Search code examples
embeddingrecurrent-neural-network

Embeddings with recurrent neural networks


I am working on a research project on text data (it's about search engine queries supervised classification). I have already implemented different methods and I have also used different models for the text (such as binary vectors of the dimention of my vocabulary - 1 if the i-th word appears in the text, 0 otherwise - or words embedding with the model word2vec).

My advisor told me that maybe we could find another representation of the queries using Recurrent Neural Network. This representation should keep into account the sequentiality of the words in the text thanks to the recurrence relation. I have read some documentation about RNN but I haven't find anything useful for this goal. I have read lot of things about language modelling (which predict probabilities of the words), but I don't understand how I could adapt this model in order to obtain something like an embedded vector.

Thank you very much!


Solution

  • Usually, if one wants to obtain embeddings from a query or a sentence exploiting RNN, the logits are used. The logits are simply the output values of the network after the forward pass of the full sentence/query.
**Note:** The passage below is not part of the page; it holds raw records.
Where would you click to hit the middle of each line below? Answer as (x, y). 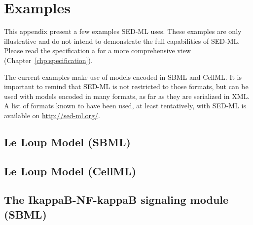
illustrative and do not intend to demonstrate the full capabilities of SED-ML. (122, 41)
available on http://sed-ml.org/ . (52, 115)
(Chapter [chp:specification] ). (48, 60)
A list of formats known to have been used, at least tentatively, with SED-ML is (125, 106)
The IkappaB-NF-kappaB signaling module (116, 200)
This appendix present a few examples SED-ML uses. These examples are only (123, 31)
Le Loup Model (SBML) (67, 142)
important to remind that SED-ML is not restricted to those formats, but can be (126, 86)
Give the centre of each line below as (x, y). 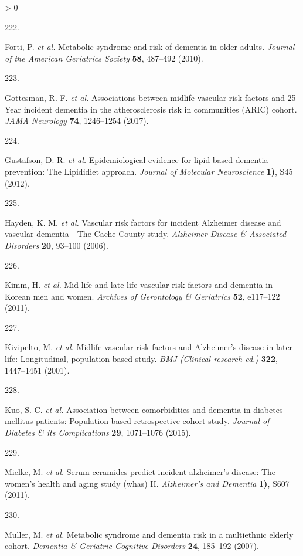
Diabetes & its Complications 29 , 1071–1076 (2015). (98, 433)
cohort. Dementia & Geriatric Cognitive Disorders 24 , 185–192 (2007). (132, 546)
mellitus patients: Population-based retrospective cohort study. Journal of (137, 421)
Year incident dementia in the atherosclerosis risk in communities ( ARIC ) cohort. (151, 109)
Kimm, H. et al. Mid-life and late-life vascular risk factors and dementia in (139, 285)
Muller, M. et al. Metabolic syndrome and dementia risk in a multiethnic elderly (149, 534)
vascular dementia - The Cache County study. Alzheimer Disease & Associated (146, 234)
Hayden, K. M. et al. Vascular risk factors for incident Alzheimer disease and (143, 222)
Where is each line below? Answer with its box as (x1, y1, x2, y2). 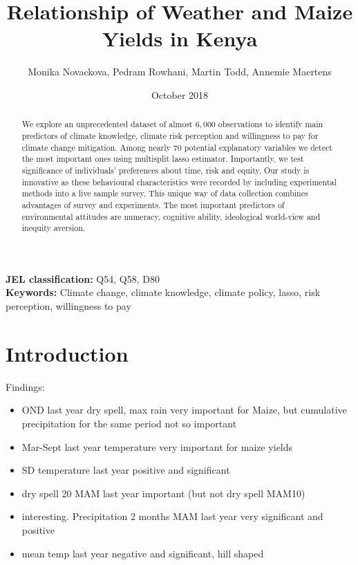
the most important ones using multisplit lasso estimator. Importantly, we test (21, 153, 304, 165)
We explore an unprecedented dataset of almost (21, 118, 193, 130)
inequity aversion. (21, 222, 86, 234)
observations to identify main (218, 118, 323, 130)
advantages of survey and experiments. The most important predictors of (21, 198, 285, 210)
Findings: (6, 379, 45, 393)
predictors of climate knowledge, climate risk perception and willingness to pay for (21, 129, 319, 141)
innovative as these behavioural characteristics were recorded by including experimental (21, 176, 337, 187)
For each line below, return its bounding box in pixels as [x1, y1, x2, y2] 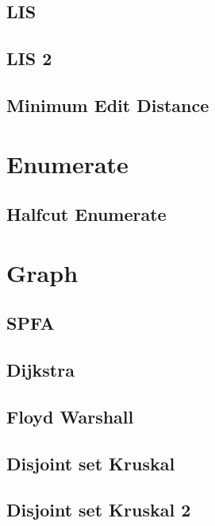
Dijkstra [6, 358, 75, 382]
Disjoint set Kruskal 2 [6, 497, 191, 522]
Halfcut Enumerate [6, 202, 167, 226]
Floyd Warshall [6, 404, 134, 428]
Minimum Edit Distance [6, 92, 209, 117]
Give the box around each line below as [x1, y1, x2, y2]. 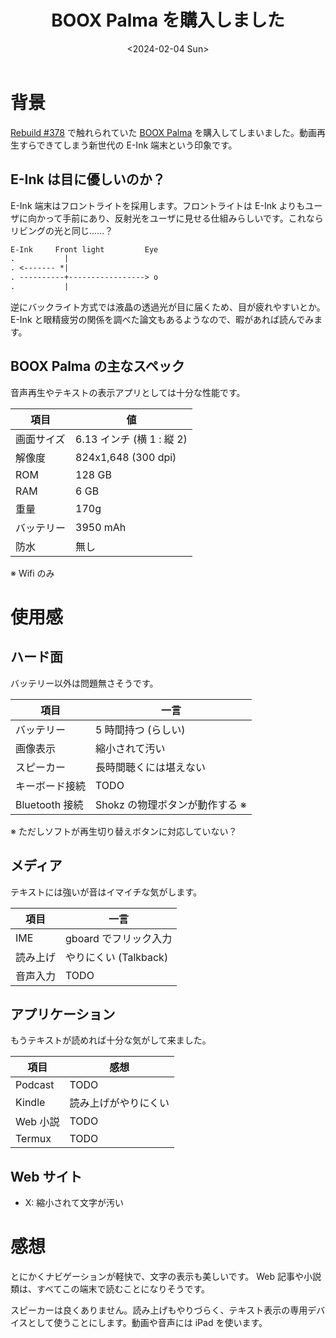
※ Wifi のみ [10, 567, 55, 579]
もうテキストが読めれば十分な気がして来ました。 [10, 1034, 212, 1046]
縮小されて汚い [95, 741, 166, 755]
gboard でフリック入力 [65, 931, 173, 945]
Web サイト [10, 1168, 83, 1185]
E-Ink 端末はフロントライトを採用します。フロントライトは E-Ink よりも [10, 199, 306, 211]
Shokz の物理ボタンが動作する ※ [95, 797, 247, 811]
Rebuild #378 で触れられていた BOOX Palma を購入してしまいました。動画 [10, 126, 317, 138]
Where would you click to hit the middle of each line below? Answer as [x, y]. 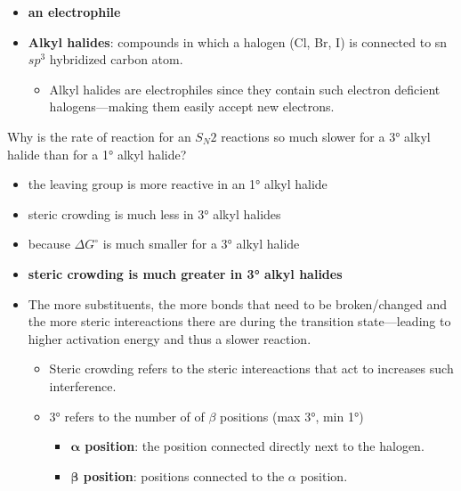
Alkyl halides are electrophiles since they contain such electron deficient [245, 89]
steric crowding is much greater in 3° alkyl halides [185, 273]
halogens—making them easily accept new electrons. [192, 106]
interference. [83, 385]
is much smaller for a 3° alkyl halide [201, 244]
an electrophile [74, 12]
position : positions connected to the [184, 475]
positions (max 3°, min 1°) [292, 416]
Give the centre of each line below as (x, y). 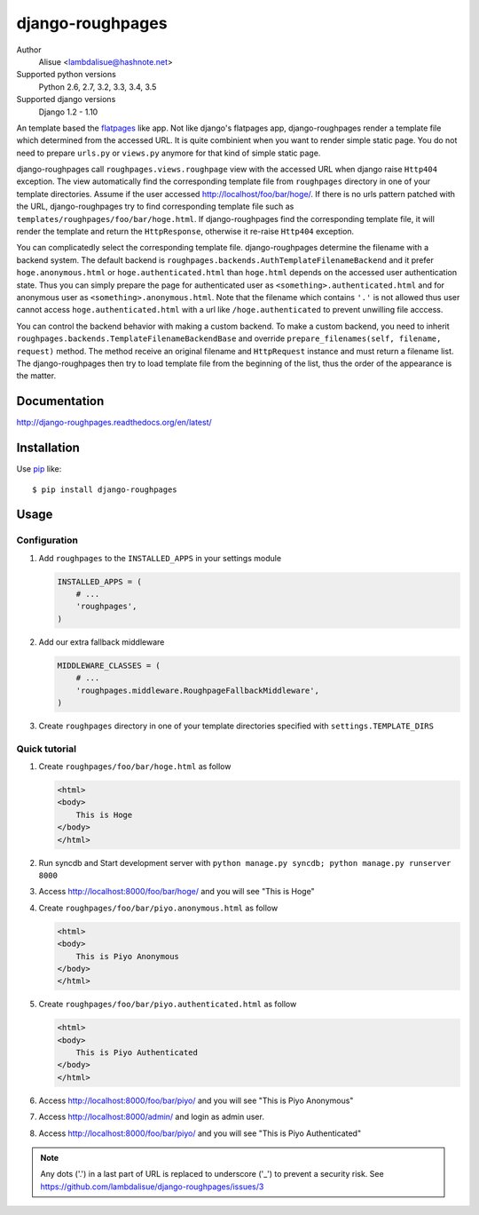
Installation (48, 448)
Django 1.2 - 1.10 (68, 112)
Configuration (47, 540)
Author (29, 50)
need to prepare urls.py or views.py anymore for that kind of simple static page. (169, 153)
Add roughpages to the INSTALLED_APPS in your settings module (160, 558)
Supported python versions (67, 75)
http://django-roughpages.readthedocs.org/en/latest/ (114, 423)
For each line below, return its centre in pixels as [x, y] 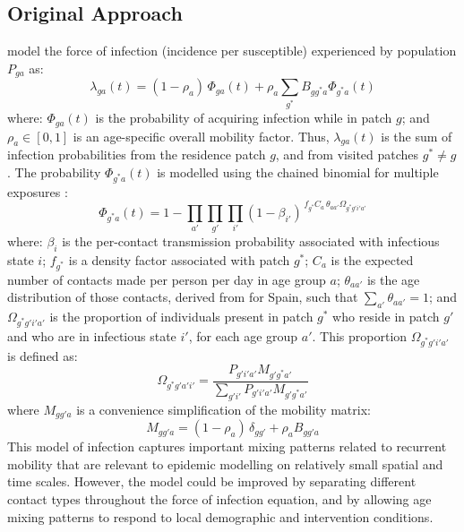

    The logit values produce a vector that has the dimensions of the output layer (i.e. number of the target classes): usually, it is the vocabulary, since they are extracted from a language model.

    For hints have a look at these:

    Note that in principle one could use also use bidirectional networks or networks trained on other tasks, obtaining smaller embeddings, even if this last option is kind of fancy and it has not been explored up to my knowledge.